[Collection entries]

/---

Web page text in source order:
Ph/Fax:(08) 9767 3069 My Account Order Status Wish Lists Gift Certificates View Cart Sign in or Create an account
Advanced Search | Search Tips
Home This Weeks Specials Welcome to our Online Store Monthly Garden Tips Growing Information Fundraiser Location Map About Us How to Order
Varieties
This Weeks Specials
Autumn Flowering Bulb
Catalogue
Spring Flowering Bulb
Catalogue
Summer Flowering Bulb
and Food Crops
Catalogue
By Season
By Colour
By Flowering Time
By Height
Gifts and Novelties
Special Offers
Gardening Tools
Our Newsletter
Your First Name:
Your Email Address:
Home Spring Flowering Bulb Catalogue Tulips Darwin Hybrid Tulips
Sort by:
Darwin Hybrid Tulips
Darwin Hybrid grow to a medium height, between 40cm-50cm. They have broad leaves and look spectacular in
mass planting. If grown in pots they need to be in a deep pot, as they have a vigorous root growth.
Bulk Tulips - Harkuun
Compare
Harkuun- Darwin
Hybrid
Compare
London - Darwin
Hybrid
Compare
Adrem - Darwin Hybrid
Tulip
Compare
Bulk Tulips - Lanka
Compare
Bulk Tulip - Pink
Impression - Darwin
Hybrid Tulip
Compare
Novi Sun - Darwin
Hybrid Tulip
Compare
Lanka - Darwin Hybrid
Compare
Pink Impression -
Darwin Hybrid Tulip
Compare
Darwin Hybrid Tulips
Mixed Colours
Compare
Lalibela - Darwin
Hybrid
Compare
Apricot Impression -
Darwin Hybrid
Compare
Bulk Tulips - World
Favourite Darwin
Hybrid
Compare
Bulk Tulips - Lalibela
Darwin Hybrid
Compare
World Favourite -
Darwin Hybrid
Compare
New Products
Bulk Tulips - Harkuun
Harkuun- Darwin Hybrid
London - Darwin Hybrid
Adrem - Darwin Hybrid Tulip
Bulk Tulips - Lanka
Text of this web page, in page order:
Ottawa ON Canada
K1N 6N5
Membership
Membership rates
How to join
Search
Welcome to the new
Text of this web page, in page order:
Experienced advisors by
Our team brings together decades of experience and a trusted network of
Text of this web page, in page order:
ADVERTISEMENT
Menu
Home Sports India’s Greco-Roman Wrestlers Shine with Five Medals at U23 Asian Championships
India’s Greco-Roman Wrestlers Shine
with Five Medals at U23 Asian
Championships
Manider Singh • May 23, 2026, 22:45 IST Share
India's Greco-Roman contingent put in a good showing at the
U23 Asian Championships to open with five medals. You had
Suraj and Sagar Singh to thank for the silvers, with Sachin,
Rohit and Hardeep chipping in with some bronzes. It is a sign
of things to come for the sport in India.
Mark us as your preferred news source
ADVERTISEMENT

\---

- _WHAT YOU NEED TO DO_
Return the records exactly, every line included.

- _SOLUTION FOR THIS TASK_
Web page text in source order:
Ph/Fax:(08) 9767 3069 My Account Order Status Wish Lists Gift Certificates View Cart Sign in or Create an account
Advanced Search | Search Tips
Home This Weeks Specials Welcome to our Online Store Monthly Garden Tips Growing Information Fundraiser Location Map About Us How to Order
Varieties
This Weeks Specials
Autumn Flowering Bulb
Catalogue
Spring Flowering Bulb
Catalogue
Summer Flowering Bulb
and Food Crops
Catalogue
By Season
By Colour
By Flowering Time
By Height
Gifts and Novelties
Special Offers
Gardening Tools
Our Newsletter
Your First Name:
Your Email Address:
Home Spring Flowering Bulb Catalogue Tulips Darwin Hybrid Tulips
Sort by:
Darwin Hybrid Tulips
Darwin Hybrid grow to a medium height, between 40cm-50cm. They have broad leaves and look spectacular in
mass planting. If grown in pots they need to be in a deep pot, as they have a vigorous root growth.
Bulk Tulips - Harkuun
Compare
Harkuun- Darwin
Hybrid
Compare
London - Darwin
Hybrid
Compare
Adrem - Darwin Hybrid
Tulip
Compare
Bulk Tulips - Lanka
Compare
Bulk Tulip - Pink
Impression - Darwin
Hybrid Tulip
Compare
Novi Sun - Darwin
Hybrid Tulip
Compare
Lanka - Darwin Hybrid
Compare
Pink Impression -
Darwin Hybrid Tulip
Compare
Darwin Hybrid Tulips
Mixed Colours
Compare
Lalibela - Darwin
Hybrid
Compare
Apricot Impression -
Darwin Hybrid
Compare
Bulk Tulips - World
Favourite Darwin
Hybrid
Compare
Bulk Tulips - Lalibela
Darwin Hybrid
Compare
World Favourite -
Darwin Hybrid
Compare
New Products
Bulk Tulips - Harkuun
Harkuun- Darwin Hybrid
London - Darwin Hybrid
Adrem - Darwin Hybrid Tulip
Bulk Tulips - Lanka
Text of this web page, in page order:
Ottawa ON Canada
K1N 6N5
Membership
Membership rates
How to join
Search
Welcome to the new
Text of this web page, in page order:
Experienced advisors by
Our team brings together decades of experience and a trusted network of
Text of this web page, in page order:
ADVERTISEMENT
Menu
Home Sports India’s Greco-Roman Wrestlers Shine with Five Medals at U23 Asian Championships
India’s Greco-Roman Wrestlers Shine
with Five Medals at U23 Asian
Championships
Manider Singh • May 23, 2026, 22:45 IST Share
India's Greco-Roman contingent put in a good showing at the
U23 Asian Championships to open with five medals. You had
Suraj and Sagar Singh to thank for the silvers, with Sachin,
Rohit and Hardeep chipping in with some bronzes. It is a sign
of things to come for the sport in India.
Mark us as your preferred news source
ADVERTISEMENT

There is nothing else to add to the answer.